Records contained in a dataset:
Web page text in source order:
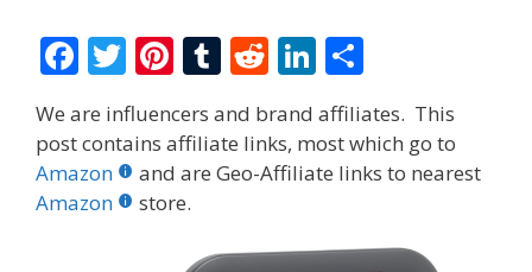
F
ac
e
b
o
T
w
itt
er
Pi
er
e
st
T
m
bl
R
d
di
Li
n
k
e
n
ar
e
We are influencers and brand affiliates. This
post contains affiliate links, most which go to
Amazon
and are Geo-Affiliate links to nearest
Amazon
store.
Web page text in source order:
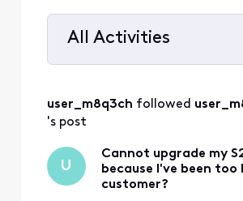
All Activities
Activities
user_m8q3ch followed
's post
U
Cannot upgrade my
because I've been too
customer?
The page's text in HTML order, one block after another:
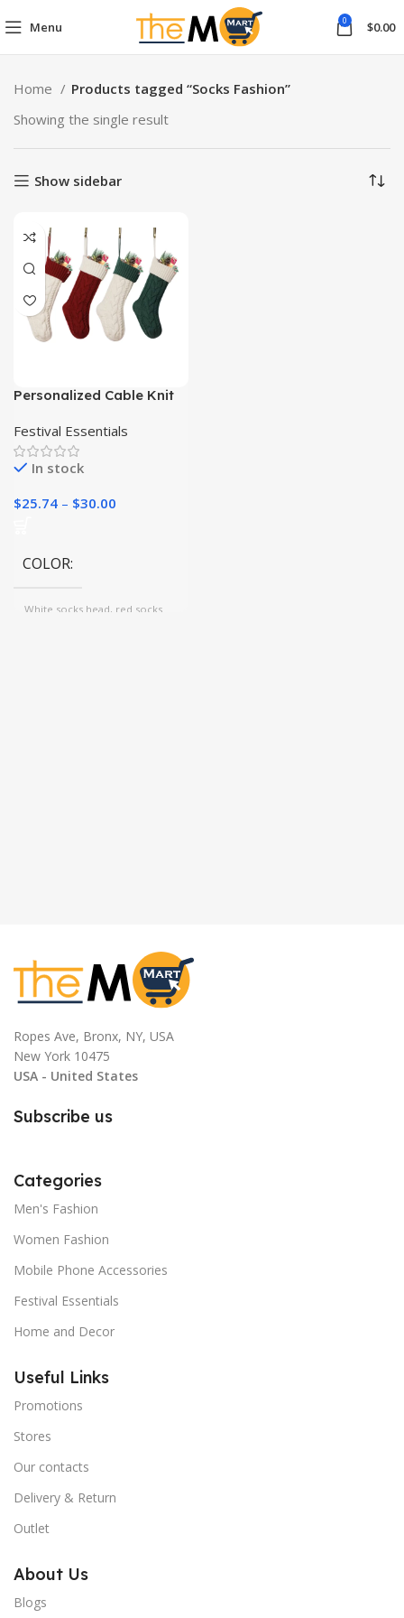
Menu 0 $0.00
Home
Products tagged “Socks Fashion”
Showing the single result
Show sidebar
Personalized Cable Knit
Festival Essentials
In stock
$25.74 – $30.00
COLOR
White socks head, red socks
Ropes Ave, Bronx, NY, USA
New York 10475
USA - United States
Subscribe us
Categories
Men's Fashion
Women Fashion
Mobile Phone Accessories
Festival Essentials
Home and Decor
Useful Links
Promotions
Stores
Our contacts
Delivery & Return
Outlet
About Us
Blogs
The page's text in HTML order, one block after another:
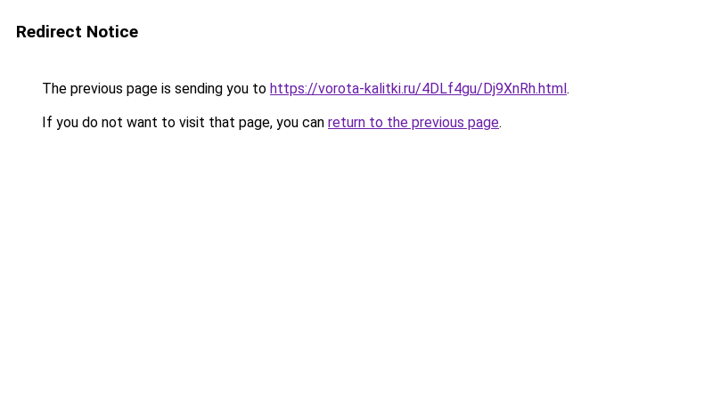
Redirect Notice
The previous page is sending you to https://vorota-kalitki.ru/4DLf4gu/Dj9XnRh.html.
If you do not want to visit that page, you can return to the previous page.
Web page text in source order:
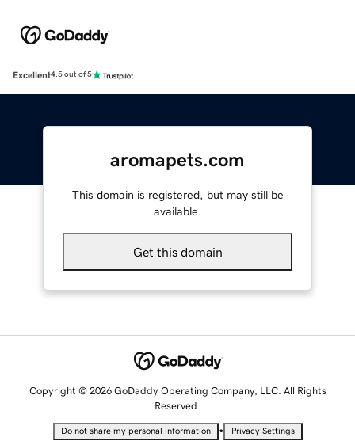
Excellent4.5 out of 5
aromapets.com
This domain is registered, but may still be
available.
Get this domain
Copyright © 2026 GoDaddy Operating Company, LLC. All Rights
Reserved.
Do not share my personal information • Privacy Settings
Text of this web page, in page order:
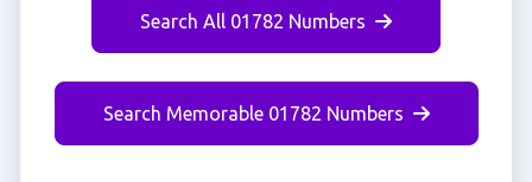
Search All 01782 Numbers
Search Memorable 01782 Numbers
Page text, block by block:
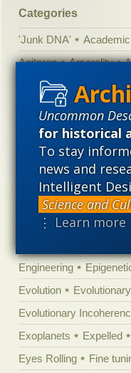
Uncommon
for historical
To stay
news and
Intelligent
Science and
⋮ Learn more
Categories
'Junk DNA'
Agitprop
Amorality
Astronomy
Atheism
Biophysics
Books of
Canada
Cell biology
Climate change
Control vs Anarchy
Courts
Creationism
Defending our Civilization
Engineering
Evolution
Evolutionary
Exoplanets
Expelled
Eyes Rolling
Fine
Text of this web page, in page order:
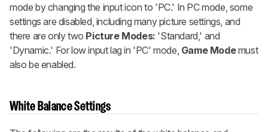
mode by changing the input icon to 'PC.' In PC mode, some
settings are disabled, including many picture settings, and
there are only two Picture Modes: 'Standard,' and
'Dynamic.' For low input lag in 'PC' mode, Game Modemust
also be enabled.
White Balance Settings
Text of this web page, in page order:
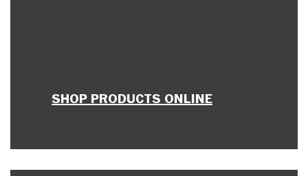
SHOP PRODUCTS ONLINE
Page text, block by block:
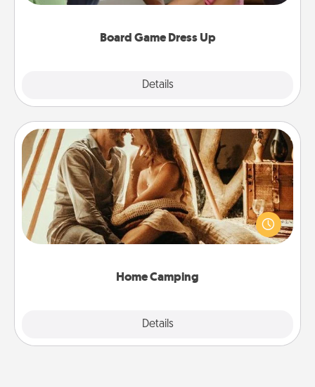
Board Game Dress Up
Details
have a game night of CLUE®, have each person
Home Camping
Details
Home Camping
Go camping—in your living room! You're never too
old to transform your living room into a couple’s
camping experience once again—only now, you
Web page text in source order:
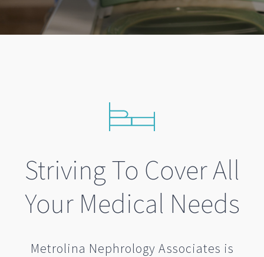
Striving To Cover All
Your Medical Needs
Metrolina Nephrology Associates is
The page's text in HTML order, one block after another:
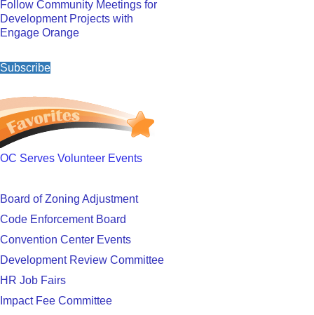
Follow Community Meetings for
Development Projects with
Engage Orange
Subscribe
OC Serves Volunteer Events
Board of Zoning Adjustment
Code Enforcement Board
Convention Center Events
Development Review Committee
HR Job Fairs
Impact Fee Committee
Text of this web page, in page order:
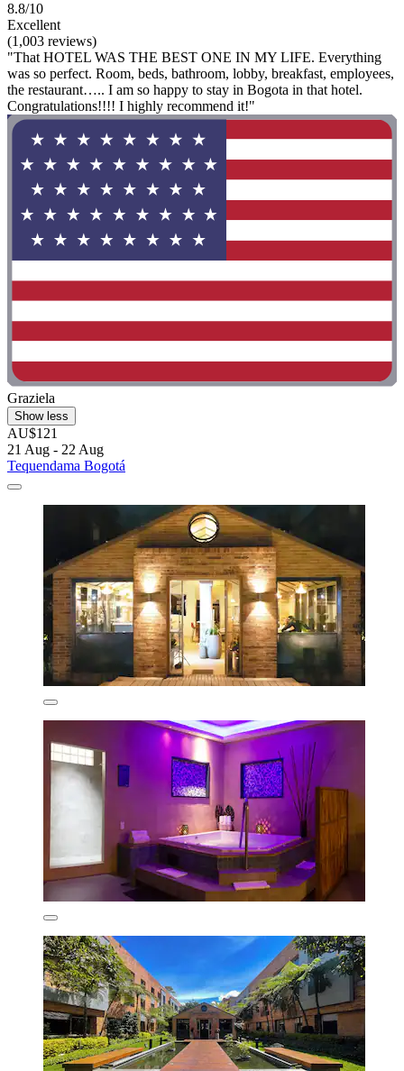
8.8/10
Excellent
(1,003 reviews)
"That HOTEL WAS THE BEST ONE IN MY LIFE. Everything
was so perfect. Room, beds, bathroom, lobby, breakfast, employees,
the restaurant….. I am so happy to stay in Bogota in that hotel.
Congratulations!!!! I highly recommend it!"
Graziela
Show less
AU$121
21 Aug - 22 Aug
Tequendama Bogotá
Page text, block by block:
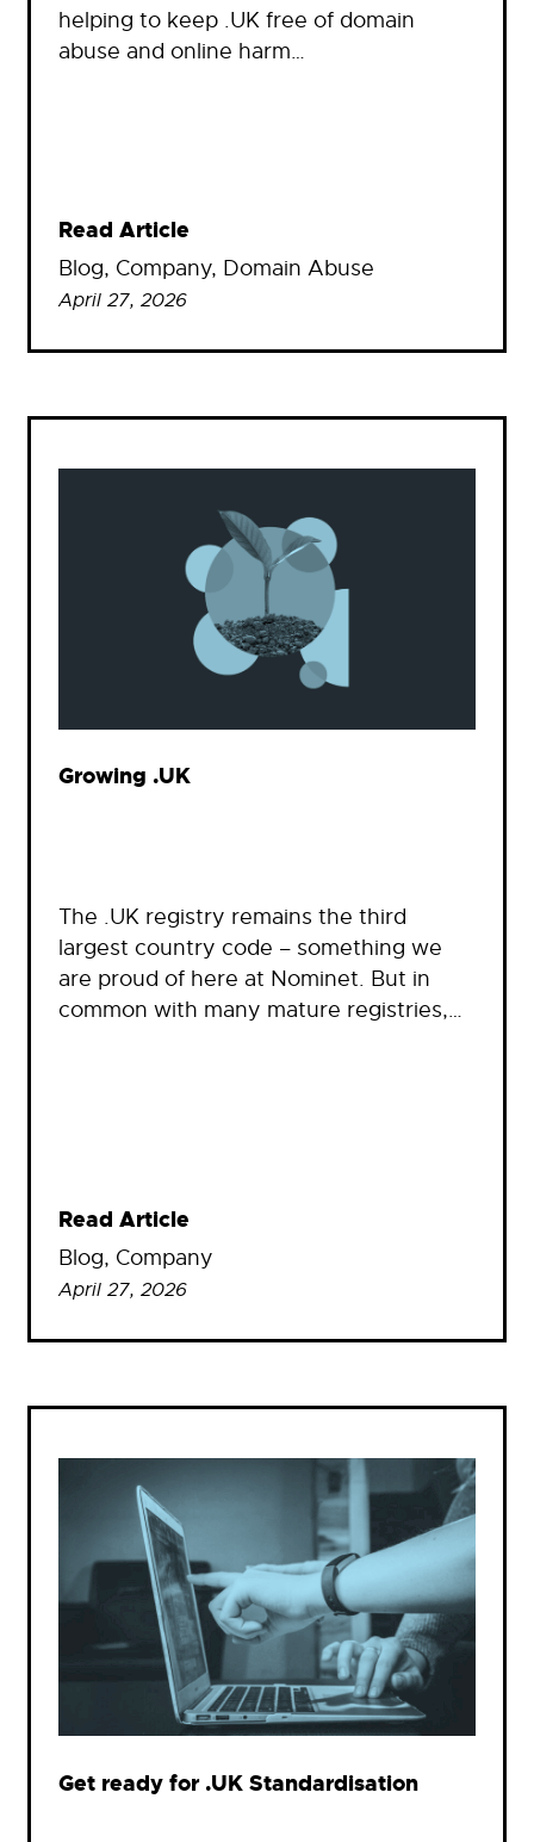
helping to keep .UK free of domain
abuse and online harm…
Read Article
Blog, Company, Domain Abuse
April 27, 2026
Growing .UK
The .UK registry remains the third
largest country code – something we
are proud of here at Nominet. But in
common with many mature registries,…
Read Article
Blog, Company
April 27, 2026
Get ready for .UK Standardisation
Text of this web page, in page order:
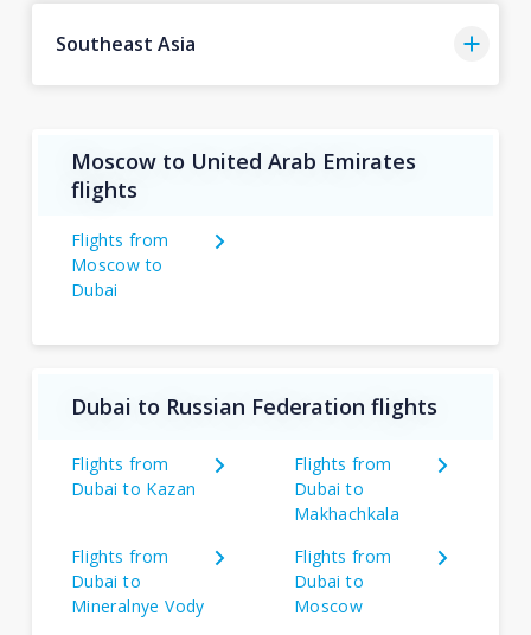
Southeast Asia
Moscow to United Arab Emirates
flights
Flights from
Moscow to
Dubai
Dubai to Russian Federation flights
Flights from
Dubai to Kazan
Flights from
Dubai to
Makhachkala
Flights from
Dubai to
Mineralnye Vody
Flights from
Dubai to
Moscow
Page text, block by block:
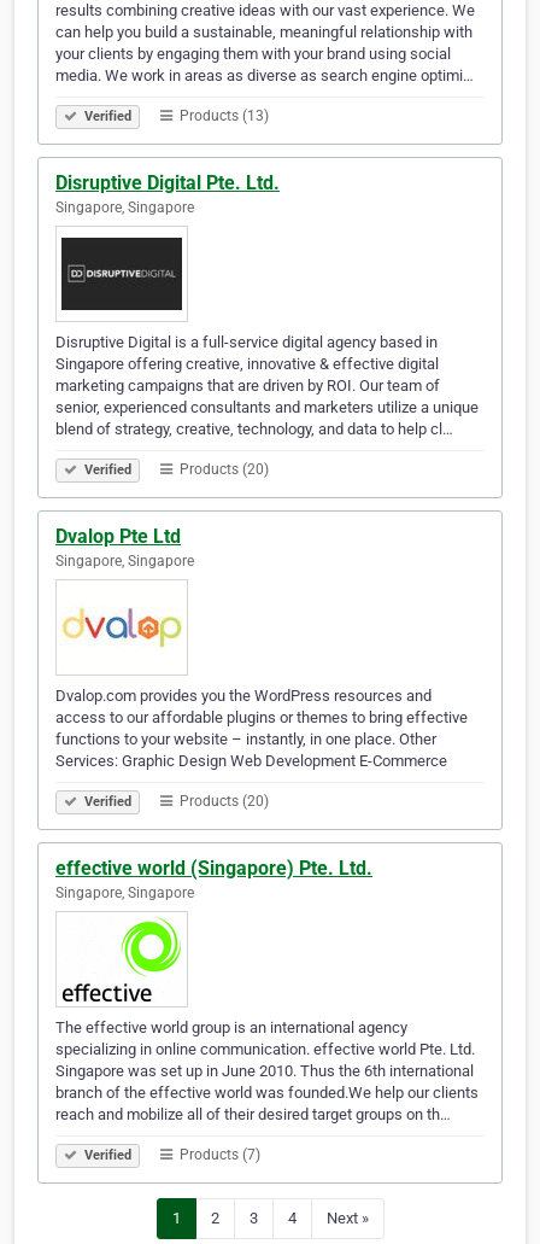
results combining creative ideas with our vast experience. We
can help you build a sustainable, meaningful relationship with
your clients by engaging them with your brand using social
media. We work in areas as diverse as search engine optimi…
Verified Products (13)
Disruptive Digital Pte. Ltd.
Singapore, Singapore
Disruptive Digital is a full-service digital agency based in
Singapore offering creative, innovative & effective digital
marketing campaigns that are driven by ROI. Our team of
senior, experienced consultants and marketers utilize a unique
blend of strategy, creative, technology, and data to help cl…
Verified Products (20)
Dvalop Pte Ltd
Singapore, Singapore
Dvalop.com provides you the WordPress resources and
access to our affordable plugins or themes to bring effective
functions to your website – instantly, in one place. Other
Services: Graphic Design Web Development E-Commerce
Verified Products (20)
effective world (Singapore) Pte. Ltd.
Singapore, Singapore
The effective world group is an international agency
specializing in online communication. effective world Pte. Ltd.
Singapore was set up in June 2010. Thus the 6th international
branch of the effective world was founded.We help our clients
reach and mobilize all of their desired target groups on th…
Verified Products (7)
1 2 3 4 Next »
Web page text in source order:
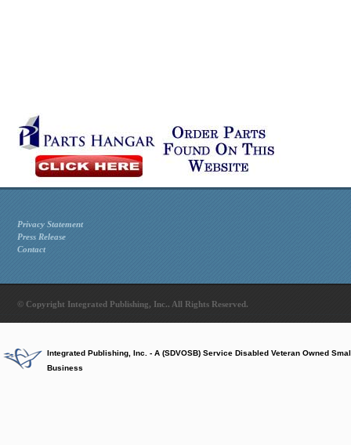
Privacy Statement
Press Release
Contact
© Copyright Integrated Publishing, Inc.. All Rights Reserved.
Integrated Publishing, Inc. - A (SDVOSB) Service Disabled Veteran Owned
Business
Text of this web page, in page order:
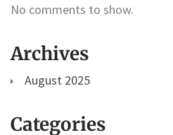
No comments to show.
Archives
August 2025
Categories
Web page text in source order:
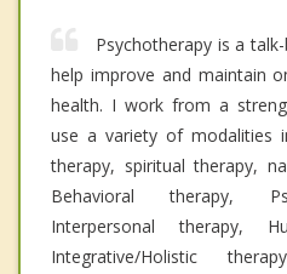
Psychotherapy is a
help improve and maintain
health. I work from a
use a variety of modalities
therapy, spiritual therapy,
Behavioral therapy,
Interpersonal therapy,
Integrative/Holistic
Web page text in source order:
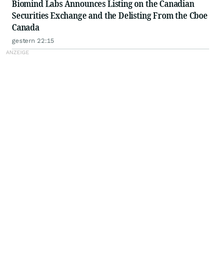
Biomind Labs Announces Listing on the Canadian
Securities Exchange and the Delisting From the Cboe
Canada
gestern 22:15
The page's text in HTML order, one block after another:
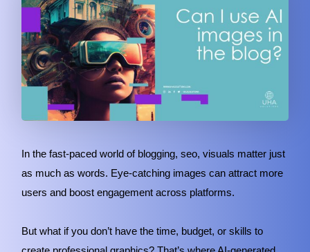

[PROBLEM REQUIREMENTS]
Output the data exactly as it appears. The pictures do not belong in it.

[EXERCISE RESULT]
Web page text in source order:
F
ac
e
b
o
T
w
itt
er
Pi
er
e
st
T
m
bl
R
d
di
Li
n
k
e
n
ar
e
We are influencers and brand affiliates. This
post contains affiliate links, most which go to
Amazon
and are Geo-Affiliate links to nearest
Amazon
store.
Web page text in source order:
All Activities
Activities
user_m8q3ch followed
's post
U
Cannot upgrade my
because I've been too
customer?
The page's text in HTML order, one block after another:
Menu 0 $0.00
Home
Products tagged “Socks Fashion”
Showing the single result
Show sidebar
Personalized Cable Knit
Festival Essentials
In stock
$25.74 – $30.00
COLOR
White socks head, red socks
Ropes Ave, Bronx, NY, USA
New York 10475
USA - United States
Subscribe us
Categories
Men's Fashion
Women Fashion
Mobile Phone Accessories
Festival Essentials
Home and Decor
Useful Links
Promotions
Stores
Our contacts
Delivery & Return
Outlet
About Us
Blogs
The page's text in HTML order, one block after another:
Redirect Notice
The previous page is sending you to https://vorota-kalitki.ru/4DLf4gu/Dj9XnRh.html.
If you do not want to visit that page, you can return to the previous page.
Web page text in source order:
Excellent4.5 out of 5
aromapets.com
This domain is registered, but may still be
available.
Get this domain
Copyright © 2026 GoDaddy Operating Company, LLC. All Rights
Reserved.
Do not share my personal information • Privacy Settings
Text of this web page, in page order:
Search All 01782 Numbers
Search Memorable 01782 Numbers
Page text, block by block:
Uncommon
for historical
To stay
news and
Intelligent
Science and
⋮ Learn more
Categories
'Junk DNA'
Agitprop
Amorality
Astronomy
Atheism
Biophysics
Books of
Canada
Cell biology
Climate change
Control vs Anarchy
Courts
Creationism
Defending our Civilization
Engineering
Evolution
Evolutionary
Exoplanets
Expelled
Eyes Rolling
Fine
Text of this web page, in page order:
mode by changing the input icon to 'PC.' In PC mode, some
settings are disabled, including many picture settings, and
there are only two Picture Modes: 'Standard,' and
'Dynamic.' For low input lag in 'PC' mode, Game Modemust
also be enabled.
White Balance Settings
Text of this web page, in page order:
SHOP PRODUCTS ONLINE
Page text, block by block:
Board Game Dress Up
Details
have a game night of CLUE®, have each person
Home Camping
Details
Home Camping
Go camping—in your living room! You're never too
old to transform your living room into a couple’s
camping experience once again—only now, you
Web page text in source order:
Striving To Cover All
Your Medical Needs
Metrolina Nephrology Associates is
The page's text in HTML order, one block after another:
Follow Community Meetings for
Development Projects with
Engage Orange
Subscribe
OC Serves Volunteer Events
Board of Zoning Adjustment
Code Enforcement Board
Convention Center Events
Development Review Committee
HR Job Fairs
Impact Fee Committee
Text of this web page, in page order:
8.8/10
Excellent
(1,003 reviews)
"That HOTEL WAS THE BEST ONE IN MY LIFE. Everything
was so perfect. Room, beds, bathroom, lobby, breakfast, employees,
the restaurant….. I am so happy to stay in Bogota in that hotel.
Congratulations!!!! I highly recommend it!"
Graziela
Show less
AU$121
21 Aug - 22 Aug
Tequendama Bogotá
Page text, block by block:
helping to keep .UK free of domain
abuse and online harm…
Read Article
Blog, Company, Domain Abuse
April 27, 2026
Growing .UK
The .UK registry remains the third
largest country code – something we
are proud of here at Nominet. But in
common with many mature registries,…
Read Article
Blog, Company
April 27, 2026
Get ready for .UK Standardisation
Text of this web page, in page order:
Southeast Asia
Moscow to United Arab Emirates
flights
Flights from
Moscow to
Dubai
Dubai to Russian Federation flights
Flights from
Dubai to Kazan
Flights from
Dubai to
Makhachkala
Flights from
Dubai to
Mineralnye Vody
Flights from
Dubai to
Moscow
Page text, block by block:
results combining creative ideas with our vast experience. We
can help you build a sustainable, meaningful relationship with
your clients by engaging them with your brand using social
media. We work in areas as diverse as search engine optimi…
Verified Products (13)
Disruptive Digital Pte. Ltd.
Singapore, Singapore
Disruptive Digital is a full-service digital agency based in
Singapore offering creative, innovative & effective digital
marketing campaigns that are driven by ROI. Our team of
senior, experienced consultants and marketers utilize a unique
blend of strategy, creative, technology, and data to help cl…
Verified Products (20)
Dvalop Pte Ltd
Singapore, Singapore
Dvalop.com provides you the WordPress resources and
access to our affordable plugins or themes to bring effective
functions to your website – instantly, in one place. Other
Services: Graphic Design Web Development E-Commerce
Verified Products (20)
effective world (Singapore) Pte. Ltd.
Singapore, Singapore
The effective world group is an international agency
specializing in online communication. effective world Pte. Ltd.
Singapore was set up in June 2010. Thus the 6th international
branch of the effective world was founded.We help our clients
reach and mobilize all of their desired target groups on th…
Verified Products (7)
1 2 3 4 Next »
Web page text in source order:
Privacy Statement
Press Release
Contact
© Copyright Integrated Publishing, Inc.. All Rights Reserved.
Integrated Publishing, Inc. - A (SDVOSB) Service Disabled Veteran Owned
Business
Text of this web page, in page order:
No comments to show.
Archives
August 2025
Categories
Web page text in source order:
Psychotherapy is a
help improve and maintain
health. I work from a
use a variety of modalities
therapy, spiritual therapy,
Behavioral therapy,
Interpersonal therapy,
Integrative/Holistic
Web page text in source order:
Biomind Labs Announces Listing on the Canadian
Securities Exchange and the Delisting From the Cboe
Canada
gestern 22:15
The page's text in HTML order, one block after another:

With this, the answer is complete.